Pour la dernière soirée du festival, le Stabat Mater alterne avec le dernier chef-d’œuvre de Rossini, la Petite Messe Solennelle. Celle-ci est donnée cette année dans sa version orchestrale, que le compositeur se résolut à écrire pour prévenir toute tentative de récupération et de spéculation.
Le nom de Michele Mariotti a servi d’appel, et sans avoir fait le plein – car une vidéoprojection publique a lieu en direct sur la grand place, face à la mairie – la salle du Vitrifrigo rassemble une assistance au sein de laquelle les Pésarais sont venus pour une fois en nombre.
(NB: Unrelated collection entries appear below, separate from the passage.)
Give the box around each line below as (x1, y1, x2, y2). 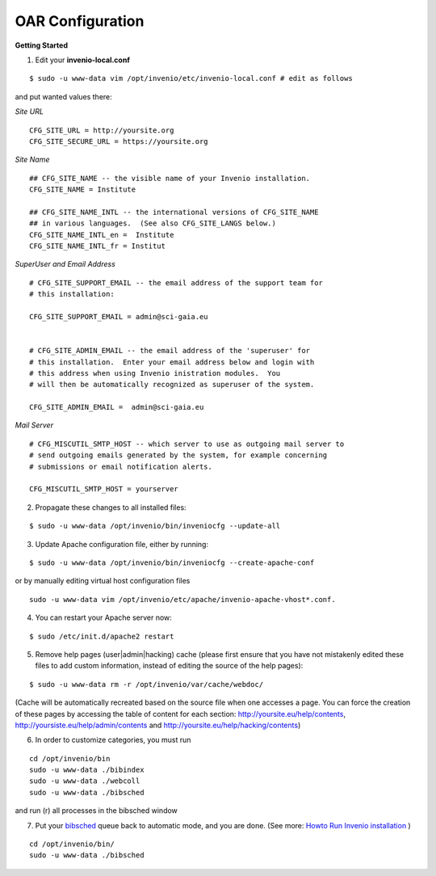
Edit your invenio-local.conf (35, 55, 131, 65)
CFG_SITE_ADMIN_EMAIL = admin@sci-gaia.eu (29, 402, 204, 412)
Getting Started (15, 40, 69, 50)
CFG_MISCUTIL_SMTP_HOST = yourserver (29, 485, 179, 494)
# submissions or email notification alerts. (29, 461, 213, 471)
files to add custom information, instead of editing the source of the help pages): (35, 661, 304, 671)
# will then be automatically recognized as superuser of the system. (29, 380, 315, 390)
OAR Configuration (15, 12, 145, 30)
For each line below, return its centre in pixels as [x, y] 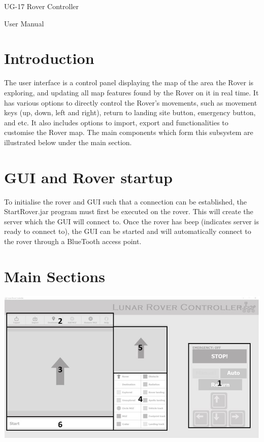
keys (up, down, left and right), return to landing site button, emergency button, [130, 112]
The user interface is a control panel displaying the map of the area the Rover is [129, 82]
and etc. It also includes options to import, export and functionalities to [116, 122]
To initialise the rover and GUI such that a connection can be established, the [126, 201]
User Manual [24, 23]
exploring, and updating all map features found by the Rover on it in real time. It [131, 92]
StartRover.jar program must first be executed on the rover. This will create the [129, 211]
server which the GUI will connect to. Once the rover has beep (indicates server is [131, 221]
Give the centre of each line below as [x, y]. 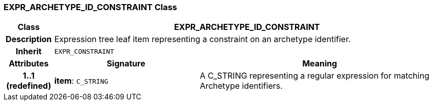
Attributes [29, 64]
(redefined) [29, 86]
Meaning [320, 64]
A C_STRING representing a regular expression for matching [314, 76]
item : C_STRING [81, 81]
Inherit [28, 51]
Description [29, 39]
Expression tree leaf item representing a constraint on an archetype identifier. [203, 39]
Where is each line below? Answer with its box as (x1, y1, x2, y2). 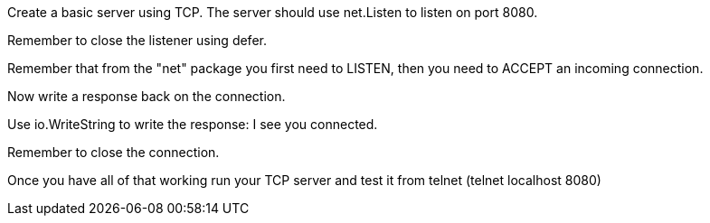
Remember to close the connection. (7, 144, 220, 160)
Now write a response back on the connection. (7, 88, 286, 104)
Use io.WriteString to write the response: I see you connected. (7, 116, 378, 132)
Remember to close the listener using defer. (7, 33, 267, 48)
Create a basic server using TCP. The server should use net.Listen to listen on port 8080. (7, 5, 538, 20)
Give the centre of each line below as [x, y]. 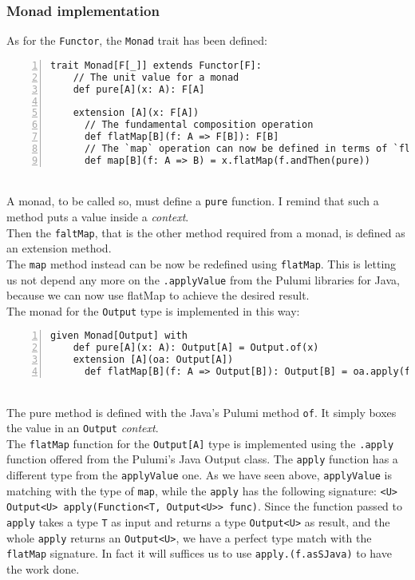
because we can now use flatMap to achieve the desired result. [158, 295]
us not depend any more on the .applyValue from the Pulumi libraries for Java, [203, 279]
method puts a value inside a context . [98, 217]
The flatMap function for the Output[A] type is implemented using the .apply [200, 443]
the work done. [43, 569]
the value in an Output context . [83, 428]
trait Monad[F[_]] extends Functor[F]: [156, 65]
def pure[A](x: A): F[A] [139, 89]
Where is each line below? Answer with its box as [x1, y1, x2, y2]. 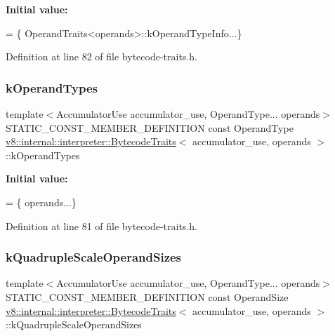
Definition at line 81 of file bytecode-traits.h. [6, 218, 197, 233]
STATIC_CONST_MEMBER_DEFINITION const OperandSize [6, 289, 289, 304]
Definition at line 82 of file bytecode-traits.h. [6, 49, 197, 64]
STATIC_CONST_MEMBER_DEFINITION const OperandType [6, 120, 294, 135]
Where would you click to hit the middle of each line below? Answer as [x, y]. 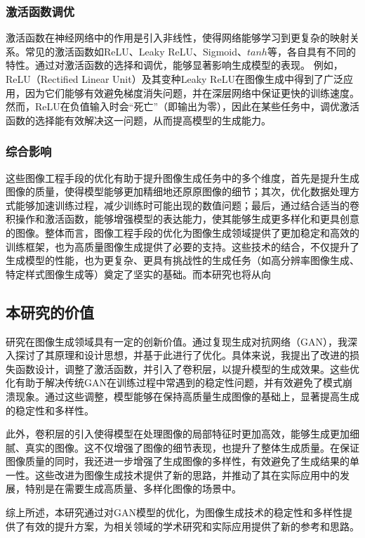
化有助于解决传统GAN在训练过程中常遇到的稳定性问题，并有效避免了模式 [174, 382]
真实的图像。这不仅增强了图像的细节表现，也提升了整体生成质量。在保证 [192, 447]
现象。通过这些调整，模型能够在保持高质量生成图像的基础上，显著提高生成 [187, 396]
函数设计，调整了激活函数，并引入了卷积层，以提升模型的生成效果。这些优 [187, 368]
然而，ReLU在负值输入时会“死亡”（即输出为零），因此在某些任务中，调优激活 [182, 106]
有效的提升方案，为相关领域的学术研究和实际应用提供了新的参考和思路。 [192, 526]
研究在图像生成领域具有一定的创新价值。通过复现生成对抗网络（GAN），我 [177, 341]
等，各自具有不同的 [311, 51]
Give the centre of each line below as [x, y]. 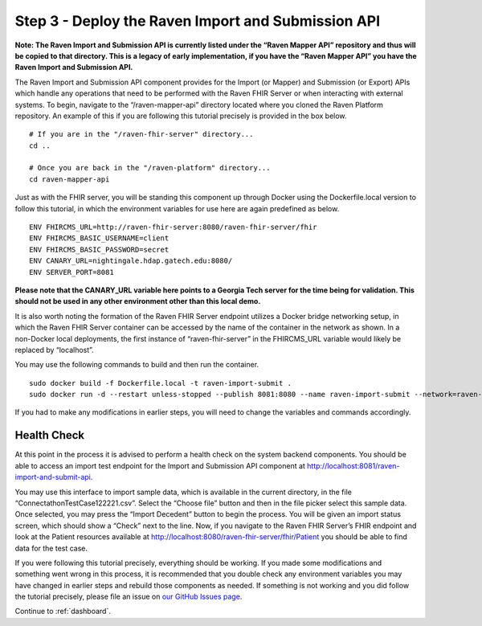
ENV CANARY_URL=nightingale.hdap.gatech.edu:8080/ [131, 261]
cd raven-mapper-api [69, 179]
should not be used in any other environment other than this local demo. [138, 301]
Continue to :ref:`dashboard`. [63, 612]
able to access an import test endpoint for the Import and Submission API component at [160, 465]
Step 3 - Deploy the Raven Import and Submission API [198, 21]
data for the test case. [51, 548]
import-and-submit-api [53, 477]
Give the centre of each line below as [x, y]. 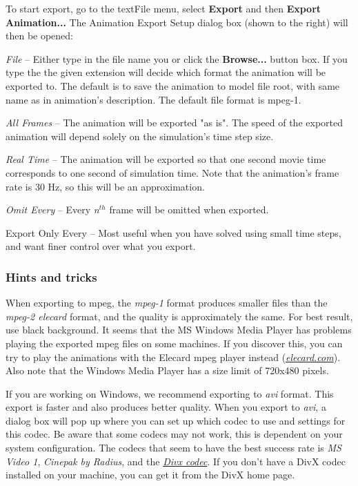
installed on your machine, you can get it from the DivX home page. [150, 475]
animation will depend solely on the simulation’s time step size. [140, 136]
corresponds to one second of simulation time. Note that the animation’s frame [172, 172]
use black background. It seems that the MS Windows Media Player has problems [179, 330]
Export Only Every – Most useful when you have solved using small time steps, [173, 232]
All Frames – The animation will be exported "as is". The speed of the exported [174, 123]
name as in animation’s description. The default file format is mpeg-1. [153, 99]
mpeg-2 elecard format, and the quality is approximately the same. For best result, [179, 316]
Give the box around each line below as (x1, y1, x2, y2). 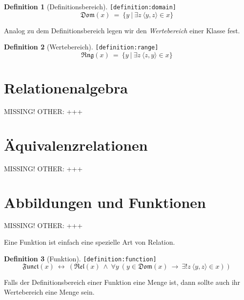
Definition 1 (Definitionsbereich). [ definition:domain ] (4, 1, 176, 11)
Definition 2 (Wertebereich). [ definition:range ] (4, 42, 159, 52)
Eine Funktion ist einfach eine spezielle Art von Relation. (4, 237, 175, 247)
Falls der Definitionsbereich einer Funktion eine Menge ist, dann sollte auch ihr (4, 277, 241, 287)
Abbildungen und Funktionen (4, 192, 206, 212)
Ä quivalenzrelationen (4, 135, 148, 155)
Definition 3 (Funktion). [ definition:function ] (4, 253, 157, 263)
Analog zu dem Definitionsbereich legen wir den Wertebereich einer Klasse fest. (4, 25, 240, 35)
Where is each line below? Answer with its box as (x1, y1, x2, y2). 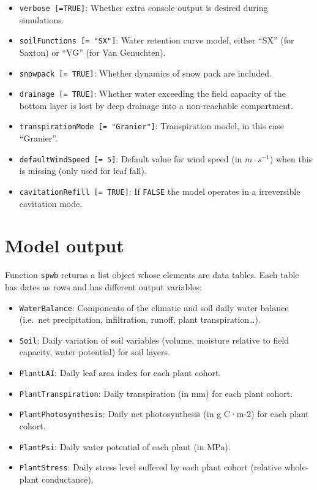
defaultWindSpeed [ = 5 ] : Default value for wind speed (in (19, 152, 242, 165)
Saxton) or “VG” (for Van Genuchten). (19, 45, 166, 58)
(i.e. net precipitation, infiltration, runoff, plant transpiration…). (19, 313, 261, 326)
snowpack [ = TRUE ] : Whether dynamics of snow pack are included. (19, 66, 272, 79)
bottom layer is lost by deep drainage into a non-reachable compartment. (19, 99, 293, 111)
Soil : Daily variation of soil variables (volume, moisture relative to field (19, 333, 289, 346)
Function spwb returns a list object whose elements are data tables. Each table (5, 268, 299, 281)
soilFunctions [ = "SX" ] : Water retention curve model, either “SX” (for (19, 34, 294, 47)
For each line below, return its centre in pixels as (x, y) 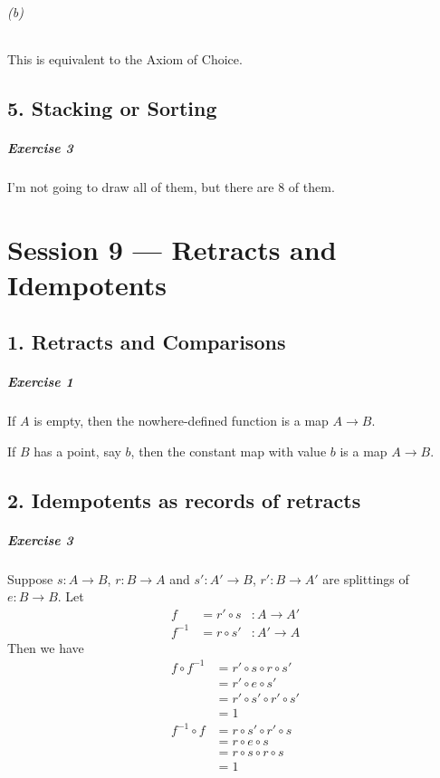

L’enfant du pays dirige l’Orchestre Symphonique National de la RAI, et passées les premières mesures, où le son semble brièvement se chercher, le festin sonore escompté sera complet, tant au pied de la scène que sur le plateau où, avant l’entrée des solistes, se sont installés sur trois rangs les cinquante membres du chœur Teatro Ventidio Basso.
Faut-il être religieux, croyant, catholique, pratiquant, pour diriger cette œuvre ? Que l’on sache, nul chef d’orchestre invité à le faire n’affiche ses convictions et l’absence de tout symbole chrétien sur le cénotaphe d’Alberto Zedda au cimetière central de Pesaro n’est pas une preuve d’athéisme. Pour nous la version orchestrale n’a pas l’impact émotionnel de la version originale, dont l’intimisme peut créer chez l’auditeur le sentiment, ou l’illusion, d’approcher la personnalité profonde de Rossini, sans les filtres inhérents à la sociabilité et à la frivolité d’un concert-clou. C’est dire quel tour de force réussit Michele Mariotti, dans ce contexte où la mondanité combat le recueillement, en parvenant à rendre sensible la spiritualité de l’œuvre.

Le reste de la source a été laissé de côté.